En volume, ces 2,5 millions de tonnes de déchets électroniques correspondent approximativement au poids de dix milliards de smartphones jetés, dit-il. Mais il existe certaines solutions pour limiter l’impact de l’IA sur la consommation électrique avec des algorithmes tels que CarbonMin pour réduire de moitié les émissions des centres de données, d’ici 2035.
Charlotte Govin, Non-Executive Director chez Emtel et membre du conseil d’administration de FrenchTech Mauritius, a évoqué les risques liés à l’IA, notamment en termes de déshumanisation de certains secteurs. Elle a parlé des enjeux avec l’élection de Donald Trump aux États-Unis, qui a clairement fait comprendre qu’il souhaite pousser l’essor de l’IA. « L’élection de Trump marque le début d’une nouvelle course qui compte deux principaux acteurs : les États-Unis et la Chine. L’IA est là pour rester, elle va s’accélérer, et il faut absolument participer à cette révolution. »
Il y a déjà de multiples exemples ou l’IA a eu un impact phénoménal. « Les sourds sont capables de réentendre grâce à des dispositifs qui transforment le son; les handicapés sont capables de marcher grâce à des robots. À cet égard l’IA est un vecteur d’inclusion », dit-elle. Il existe aussi des jeux vidéo pour malvoyants qui utilisent l’IA pour recréer des graphiques beaucoup plus simples, et les joueurs peuvent jouer grâce à des vibrations.

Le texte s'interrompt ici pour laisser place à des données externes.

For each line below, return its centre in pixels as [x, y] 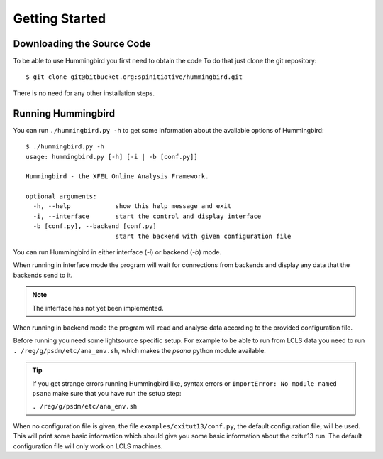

L’IA ouvre la voie à des progrès fulgurants, comme on a pu voir récemment un chirurgien de Bordeaux opérer un patient en Chine à distance. L’IA peut détecter certaines pathologies comme le cancer, bien avant l’humain, tout cela alors que le monde n’en est encore qu’aux débuts de l’IA… « Dans pas longtemps, on pourra demander à l’IA de concevoir un médicament adapté à un individu, tenant compte de son histoire génétique, de sa maladie et d’autres facteurs », dit-elle.
Parallèlement, les robots vont envahir le monde dans les prochaines années. Elon Musk a déjà annoncé qu’il y aurait dix milliards de robots d’ici 2050. Pour Charlotte Govin, l’IA et la robotique peuvent apporter une grande aide aux PME et aux entrepreneurs en général. « Si vous avez une idée, vous pouvez accélérer votre processus de création, et ça, c’est très important, si vous avez la capacité de vous projeter. » Dans le futur, les robots accompliront diverses tâches, comme remplacer le personnel médical dans les hôpitaux et aider les personnes isolées dans leurs tâches quotidiennes.